Why does the optimizer choose nested loops over merge joins here?

https://dba.stackexchange.com/questions/188448

09-10-2020
|

Question

I have 3 tables. #a is main one and two secondary tables, #b and #c.

create table #a (a int not null, primary key (a asc)) ;
create table #b (b int not null, primary key (b asc)) ;
create table #c (c int not null, primary key (c asc)) ;

insert into #a (a)
select x*10 + y
from (values(0),(1),(2),(3),(4),(5),(6),(7),(8),(9))x(x)
cross join (values(0),(1),(2),(3),(4),(5),(6),(7),(8),(9))y(y) ;

insert into #b (b)
select a from #a where a % 5 > 0 ;

insert into #c (c)
select a from #a where a % 4 > 0 ;

If I join main table #a with only one secondary table, there will be Merge Join in query plan.

select *
from #a a
inner join #b b on a = b ;

But if I join main table #a with both secondary tables, there will be only Nested Loops.

select *
from #a a
inner join #b b on a = b
inner join #c c on a = c ;

Why does it work like that and what should I do to get two Merge Joins?

Without inner merge join hint.

Solution

Why does it work like that and what should I do to get two Merge Joins?

With three table references (the minimum required), the query qualifies for the Transaction Processing (aka search 0) stage of cost-based optimization.

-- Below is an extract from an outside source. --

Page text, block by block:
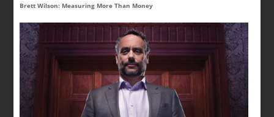
Brett Wilson: Measuring More Than Money

This stage is aimed at OLTP queries, which normally benefit from a navigational (index-based) strategy. Nested Loops Join is the main physical join type available (hash and merge are only considered if no valid nested loops plan can be found in this stage).

If this stage finds a low cost (good enough) plan, cost-based optimization stops there. This prevents spending more time in optimization that we can expect to save over the best solution found so far. If the cost exceeds a threshold, the optimizer moves on to the Quick Plan (search 1), parallel Quick Plan, and Full Optimization (search 2) phases.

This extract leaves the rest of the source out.